**WHAT TO WORK ON:** Once the line containing "You sent an" is reached in the listing below, reproduce it and all later lines through the final one exactly, but omit any pictures.
═════ RECORDS ═════
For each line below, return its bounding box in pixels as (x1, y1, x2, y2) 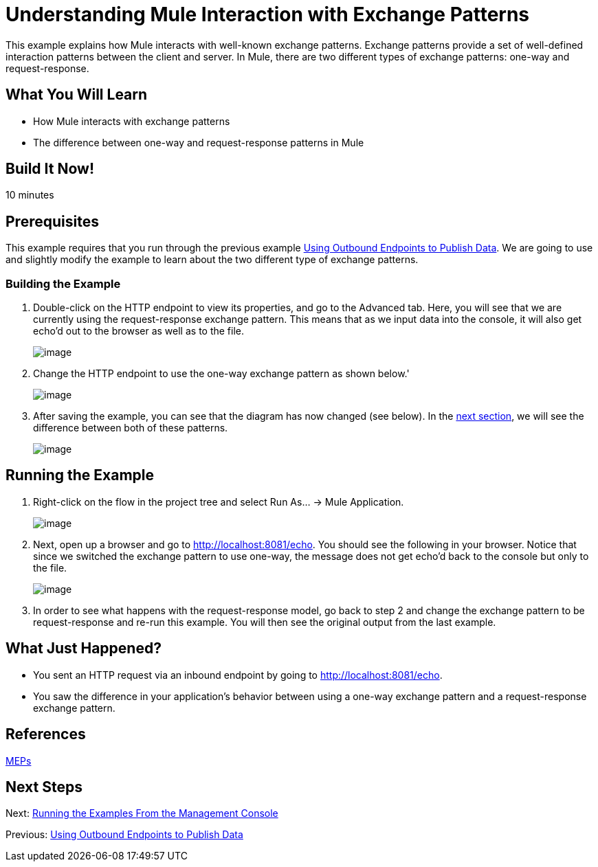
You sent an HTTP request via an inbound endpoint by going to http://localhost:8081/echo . (33, 668, 443, 681)
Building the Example (5, 276, 121, 291)
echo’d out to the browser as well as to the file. (33, 325, 245, 337)
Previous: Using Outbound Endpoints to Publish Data (5, 829, 243, 841)
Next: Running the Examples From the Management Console (5, 807, 278, 820)
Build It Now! (5, 160, 94, 178)
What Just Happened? (5, 640, 162, 657)
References (5, 725, 86, 743)
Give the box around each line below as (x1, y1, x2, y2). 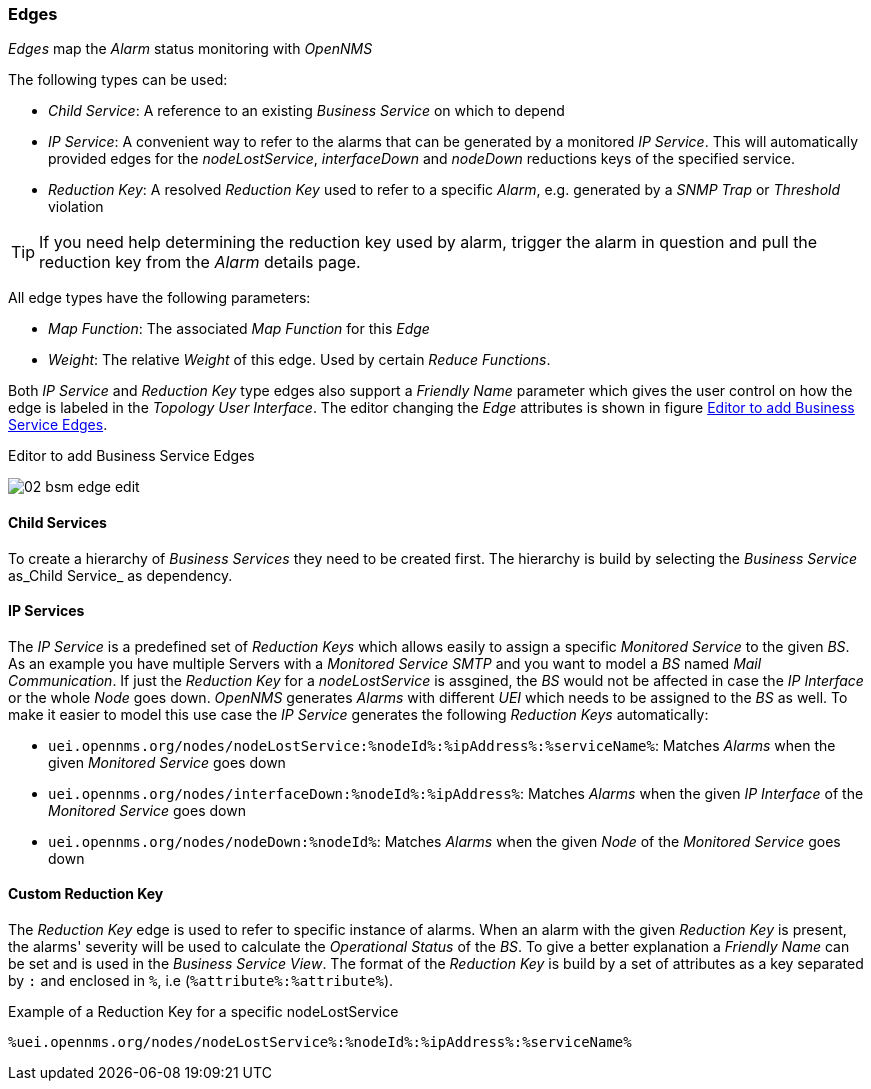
═════
**TASK RESULT:**
You sent an HTTP request via an inbound endpoint by going to http://localhost:8081/echo . (33, 668, 443, 681)
Building the Example (5, 276, 121, 291)
echo’d out to the browser as well as to the file. (33, 325, 245, 337)
Previous: Using Outbound Endpoints to Publish Data (5, 829, 243, 841)
Next: Running the Examples From the Management Console (5, 807, 278, 820)
Build It Now! (5, 160, 94, 178)
What Just Happened? (5, 640, 162, 657)
References (5, 725, 86, 743)
Give the box around each line below as (x1, y1, x2, y2). 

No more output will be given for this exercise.